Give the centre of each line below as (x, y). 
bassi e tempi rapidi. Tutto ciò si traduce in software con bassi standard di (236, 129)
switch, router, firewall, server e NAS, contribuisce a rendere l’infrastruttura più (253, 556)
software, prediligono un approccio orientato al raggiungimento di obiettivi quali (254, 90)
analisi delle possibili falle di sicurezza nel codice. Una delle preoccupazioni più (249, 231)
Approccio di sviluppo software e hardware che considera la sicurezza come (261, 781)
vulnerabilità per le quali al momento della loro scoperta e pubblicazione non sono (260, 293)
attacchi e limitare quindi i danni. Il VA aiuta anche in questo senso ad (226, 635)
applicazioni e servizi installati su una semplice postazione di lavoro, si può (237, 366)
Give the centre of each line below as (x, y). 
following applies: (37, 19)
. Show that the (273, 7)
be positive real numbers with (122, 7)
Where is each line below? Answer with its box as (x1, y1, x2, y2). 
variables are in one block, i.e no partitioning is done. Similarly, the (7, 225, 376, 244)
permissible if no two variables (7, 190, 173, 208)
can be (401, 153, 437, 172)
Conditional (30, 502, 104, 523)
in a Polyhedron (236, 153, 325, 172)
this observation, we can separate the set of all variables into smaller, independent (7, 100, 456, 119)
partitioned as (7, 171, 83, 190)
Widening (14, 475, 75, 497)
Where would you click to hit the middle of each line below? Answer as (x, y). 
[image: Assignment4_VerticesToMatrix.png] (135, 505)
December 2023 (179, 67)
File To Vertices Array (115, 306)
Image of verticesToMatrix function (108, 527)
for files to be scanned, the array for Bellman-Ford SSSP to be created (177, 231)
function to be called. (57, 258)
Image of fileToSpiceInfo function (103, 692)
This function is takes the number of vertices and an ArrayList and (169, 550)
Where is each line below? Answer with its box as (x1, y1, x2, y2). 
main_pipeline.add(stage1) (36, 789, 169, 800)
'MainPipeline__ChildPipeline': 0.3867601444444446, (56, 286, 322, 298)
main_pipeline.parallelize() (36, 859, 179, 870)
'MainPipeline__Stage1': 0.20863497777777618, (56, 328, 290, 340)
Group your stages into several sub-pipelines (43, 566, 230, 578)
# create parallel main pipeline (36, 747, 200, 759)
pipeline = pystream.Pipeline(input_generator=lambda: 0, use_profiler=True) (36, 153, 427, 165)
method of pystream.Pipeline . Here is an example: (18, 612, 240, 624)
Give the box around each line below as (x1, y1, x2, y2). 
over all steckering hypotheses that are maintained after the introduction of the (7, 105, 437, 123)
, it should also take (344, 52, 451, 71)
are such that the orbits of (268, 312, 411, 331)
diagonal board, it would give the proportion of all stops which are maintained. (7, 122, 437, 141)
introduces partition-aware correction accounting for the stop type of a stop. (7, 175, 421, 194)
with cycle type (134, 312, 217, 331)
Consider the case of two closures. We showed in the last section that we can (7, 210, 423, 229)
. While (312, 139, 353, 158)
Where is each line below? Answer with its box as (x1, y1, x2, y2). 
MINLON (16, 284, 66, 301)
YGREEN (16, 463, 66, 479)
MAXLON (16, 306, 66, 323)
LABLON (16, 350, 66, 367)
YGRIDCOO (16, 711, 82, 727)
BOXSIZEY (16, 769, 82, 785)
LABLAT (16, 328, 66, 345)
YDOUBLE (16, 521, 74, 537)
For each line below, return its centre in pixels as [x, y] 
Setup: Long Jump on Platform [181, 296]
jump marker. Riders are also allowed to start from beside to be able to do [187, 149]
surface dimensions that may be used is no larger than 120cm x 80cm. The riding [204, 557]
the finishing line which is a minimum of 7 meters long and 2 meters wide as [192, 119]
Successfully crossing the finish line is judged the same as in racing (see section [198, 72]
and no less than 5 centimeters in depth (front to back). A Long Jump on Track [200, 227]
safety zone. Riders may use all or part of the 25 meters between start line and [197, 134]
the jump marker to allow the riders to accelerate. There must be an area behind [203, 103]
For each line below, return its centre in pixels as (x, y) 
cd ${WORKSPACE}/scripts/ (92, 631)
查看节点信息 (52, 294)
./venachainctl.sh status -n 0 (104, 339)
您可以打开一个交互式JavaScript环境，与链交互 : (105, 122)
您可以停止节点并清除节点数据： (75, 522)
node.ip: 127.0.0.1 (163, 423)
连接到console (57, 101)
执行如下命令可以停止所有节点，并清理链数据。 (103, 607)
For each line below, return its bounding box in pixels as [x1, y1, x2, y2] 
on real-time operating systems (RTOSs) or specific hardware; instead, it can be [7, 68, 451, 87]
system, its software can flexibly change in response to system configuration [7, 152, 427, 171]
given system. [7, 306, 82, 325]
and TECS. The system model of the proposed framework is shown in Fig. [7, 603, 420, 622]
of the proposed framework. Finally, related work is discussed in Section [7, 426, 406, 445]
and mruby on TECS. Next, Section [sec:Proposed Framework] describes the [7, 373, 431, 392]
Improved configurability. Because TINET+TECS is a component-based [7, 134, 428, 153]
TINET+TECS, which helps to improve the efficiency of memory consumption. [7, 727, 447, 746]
——
Work task. Print all the data exactly as shown above.

Answer.
Give the centre of each line below as (x, y). 
bassi e tempi rapidi. Tutto ciò si traduce in software con bassi standard di (236, 129)
switch, router, firewall, server e NAS, contribuisce a rendere l’infrastruttura più (253, 556)
software, prediligono un approccio orientato al raggiungimento di obiettivi quali (254, 90)
analisi delle possibili falle di sicurezza nel codice. Una delle preoccupazioni più (249, 231)
Approccio di sviluppo software e hardware che considera la sicurezza come (261, 781)
vulnerabilità per le quali al momento della loro scoperta e pubblicazione non sono (260, 293)
attacchi e limitare quindi i danni. Il VA aiuta anche in questo senso ad (226, 635)
applicazioni e servizi installati su una semplice postazione di lavoro, si può (237, 366)
Give the centre of each line below as (x, y). 
following applies: (37, 19)
. Show that the (273, 7)
be positive real numbers with (122, 7)
Where is each line below? Answer with its box as (x1, y1, x2, y2). 
variables are in one block, i.e no partitioning is done. Similarly, the (7, 225, 376, 244)
permissible if no two variables (7, 190, 173, 208)
can be (401, 153, 437, 172)
Conditional (30, 502, 104, 523)
in a Polyhedron (236, 153, 325, 172)
this observation, we can separate the set of all variables into smaller, independent (7, 100, 456, 119)
partitioned as (7, 171, 83, 190)
Widening (14, 475, 75, 497)
Where would you click to hit the middle of each line below? Answer as (x, y). 
[image: Assignment4_VerticesToMatrix.png] (135, 505)
December 2023 (179, 67)
File To Vertices Array (115, 306)
Image of verticesToMatrix function (108, 527)
for files to be scanned, the array for Bellman-Ford SSSP to be created (177, 231)
function to be called. (57, 258)
Image of fileToSpiceInfo function (103, 692)
This function is takes the number of vertices and an ArrayList and (169, 550)
Where is each line below? Answer with its box as (x1, y1, x2, y2). 
main_pipeline.add(stage1) (36, 789, 169, 800)
'MainPipeline__ChildPipeline': 0.3867601444444446, (56, 286, 322, 298)
main_pipeline.parallelize() (36, 859, 179, 870)
'MainPipeline__Stage1': 0.20863497777777618, (56, 328, 290, 340)
Group your stages into several sub-pipelines (43, 566, 230, 578)
# create parallel main pipeline (36, 747, 200, 759)
pipeline = pystream.Pipeline(input_generator=lambda: 0, use_profiler=True) (36, 153, 427, 165)
method of pystream.Pipeline . Here is an example: (18, 612, 240, 624)
Give the box around each line below as (x1, y1, x2, y2). 
over all steckering hypotheses that are maintained after the introduction of the (7, 105, 437, 123)
, it should also take (344, 52, 451, 71)
are such that the orbits of (268, 312, 411, 331)
diagonal board, it would give the proportion of all stops which are maintained. (7, 122, 437, 141)
introduces partition-aware correction accounting for the stop type of a stop. (7, 175, 421, 194)
with cycle type (134, 312, 217, 331)
Consider the case of two closures. We showed in the last section that we can (7, 210, 423, 229)
. While (312, 139, 353, 158)
Where is each line below? Answer with its box as (x1, y1, x2, y2). 
MINLON (16, 284, 66, 301)
YGREEN (16, 463, 66, 479)
MAXLON (16, 306, 66, 323)
LABLON (16, 350, 66, 367)
YGRIDCOO (16, 711, 82, 727)
BOXSIZEY (16, 769, 82, 785)
LABLAT (16, 328, 66, 345)
YDOUBLE (16, 521, 74, 537)
For each line below, return its centre in pixels as [x, y] 
Setup: Long Jump on Platform [181, 296]
jump marker. Riders are also allowed to start from beside to be able to do [187, 149]
surface dimensions that may be used is no larger than 120cm x 80cm. The riding [204, 557]
the finishing line which is a minimum of 7 meters long and 2 meters wide as [192, 119]
Successfully crossing the finish line is judged the same as in racing (see section [198, 72]
and no less than 5 centimeters in depth (front to back). A Long Jump on Track [200, 227]
safety zone. Riders may use all or part of the 25 meters between start line and [197, 134]
the jump marker to allow the riders to accelerate. There must be an area behind [203, 103]
For each line below, return its centre in pixels as (x, y) 
cd ${WORKSPACE}/scripts/ (92, 631)
查看节点信息 (52, 294)
./venachainctl.sh status -n 0 (104, 339)
您可以打开一个交互式JavaScript环境，与链交互 : (105, 122)
您可以停止节点并清除节点数据： (75, 522)
node.ip: 127.0.0.1 (163, 423)
连接到console (57, 101)
执行如下命令可以停止所有节点，并清理链数据。 (103, 607)
For each line below, return its bounding box in pixels as [x1, y1, x2, y2] 
on real-time operating systems (RTOSs) or specific hardware; instead, it can be [7, 68, 451, 87]
system, its software can flexibly change in response to system configuration [7, 152, 427, 171]
given system. [7, 306, 82, 325]
and TECS. The system model of the proposed framework is shown in Fig. [7, 603, 420, 622]
of the proposed framework. Finally, related work is discussed in Section [7, 426, 406, 445]
and mruby on TECS. Next, Section [sec:Proposed Framework] describes the [7, 373, 431, 392]
Improved configurability. Because TINET+TECS is a component-based [7, 134, 428, 153]
TINET+TECS, which helps to improve the efficiency of memory consumption. [7, 727, 447, 746]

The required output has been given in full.